Отобедав, предложили играть в крокет. Тут предпочитали расстановку ворот, освященную временем, но технически совершенно неправомочную, когда пару ворот из десяти перекрещивают в середине поля, образуя так называемую "клетку", или "мышеловку". Сразу выяснилось, что Пнин, игравший в паре с мадам Болотовой против Шполянского и графини Порошиной, как игрок превосходит всех остальных. Едва только вбили колышки и приступили к игре, как он преобразился. Из привычно медлительного, тяжеловесного и довольно скованного господина он превратился в страшно подвижного, скачущего, безгласого горбуна с хитрой физиономией. Казалось, постоянно была его очередь бить. Держа молоток очень низко над землей и чуть помахивая им между расставленных журавлиных ножек (он произвел небольшую сенсацию, переодевшись к игре в бермудские шорты), Пнин предварял каждый удар легкими прицельными качаниями, затем аккуратно тюкал по шару и тотчас, еще сгорбленный, пока шар катился, резво перебегал в то место, где, по его расчетам, шару предстояло остановиться. С геометрическим шиком он прогнал его через все ворота, исторгнув у болельщиков вопли восторга. Даже Игорь Порошин, словно тень проходивший мимо, неся две жестянки пива на какое-то приватное пиршество, на секунду привстал и одобрительно покивал головой, перед тем как сгинуть в кустах. Впрочем, с рукоплесканиями смешивались жалобы и протесты, когда Пнин с жестоким безразличием крокетировал или, правильнее, ракетировал шар противника. Помещая вплотную к нему свой шар и утверждая на нем удивительно маленькую ступню, он с такой силой бил по своему, что чужой улетал с поля. Обратились к Сюзан и она сказала, что это полностью против правил, но мадам Шполянская заверила всех, что прием этот вполне законен, добавив в подтверждение, что, когда она была маленькой, ее английская гувернантка называла его "Гонконгом".
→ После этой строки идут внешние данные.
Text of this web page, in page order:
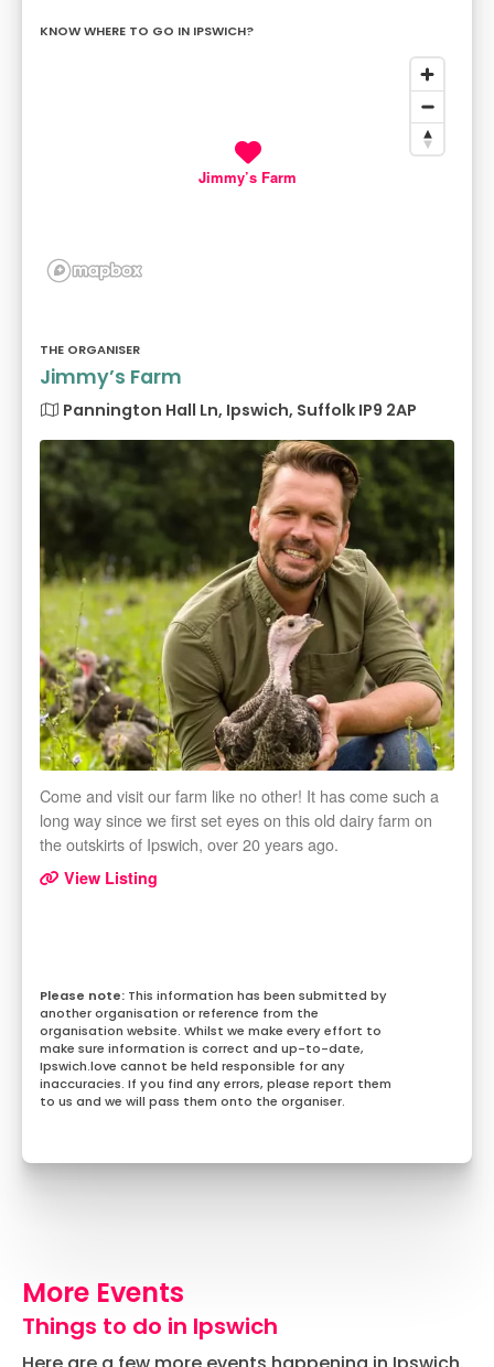
KNOW WHERE TO GO IN IPSWICH?
Jimmy’s Farm
THE ORGANISER
Jimmy’s Farm
Pannington Hall Ln, Ipswich, Suffolk IP9 2AP
Come and visit our farm like no other! It has come such a
long way since we first set eyes on this old dairy farm on
the outskirts of Ipswich, over 20 years ago.
View Listing
This information has been submitted by
another organisation or reference from the
organisation website. Whilst we make every effort to
make sure information is correct and up-to-date,
Ipswich.love cannot be held responsible for any
inaccuracies. If you find any errors, please report them
to us and we will pass them onto the organiser.
More Events
Things to do in Ipswich
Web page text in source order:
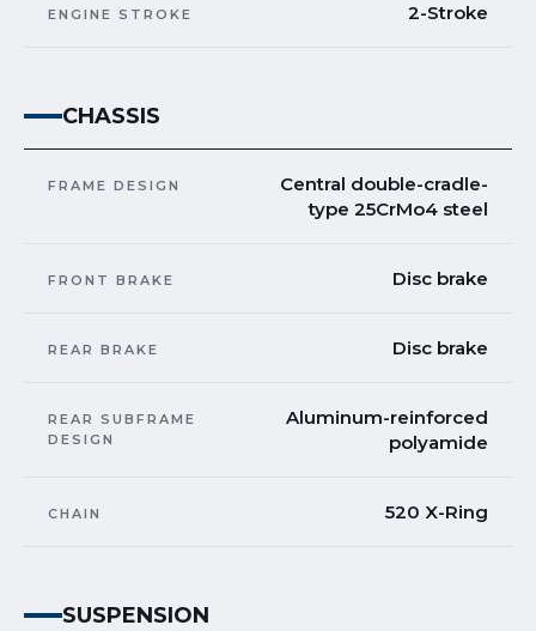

После того, как Пнин коснулся столба, и игра завершилась, и Варвара ушла с Сюзан накрывать стол к вечернему чаю, Пнин тихо ретировался на скамейку под соснами. Какое-то до крайности неприятное и пугающее ощущение в сердце, испытанное им лишь несколько раз во всю его взрослую жизнь, вновь посетило его. Не боль, не перебои, но довольно жуткое чувство утопания в окружающем мире и растворения в нем - в закате, в красных древесных стволах, в песке, в тихом воздухе. Между тем, Роза Шполянская, заметив, что Пнин сидит в одиночестве и воспользовавшись этим, подошла к нему ("сидите, сидите!") и опустилась рядышком на скамью.
— Году в 16-м или в 17-м, - сказала она, - вы должны были слышать мою девичью фамилию, Геллер, - от одних ваших близких друзей.
— Нет, не припомню, - сказал Пнин.
— Да это в общем-то и не важно. Не думаю, чтобы мы когда-то встречались. А вот моих кузенов, Гришу и Миру Белочкиных, вы знали хорошо. Они все время о вас рассказывали. Он теперь живет в Швейцарии, по-моему, - и вы слышали, конечно, об ужасном конце его бедной сестры...
— Да, конечно, - сказал Пнин.
— Ее муж, - сказала мадам Шполянская, - был милейший человек, мы с Самуил Львовичем очень близко знали его и его первую жену, Светлану Черток, пианистку. Нацисты интернировали его отдельно от Миры, он погиб в том же лагере, что и мой старший брат, Миша. Вы не знали Мишу, нет? Он тоже был когда-то влюблен в Миру.
— Тшай готофф, - позвала с веранды Сюзан на своем забавном чисто-практическом русском. - Тимофей, Розочка! Тшай!
Пнин сказал мадам Шполянской, что через минуту придет, но остался после ее ухода сидеть в темнеющей аллее, сложив ладони на молотке, который он все еще держал.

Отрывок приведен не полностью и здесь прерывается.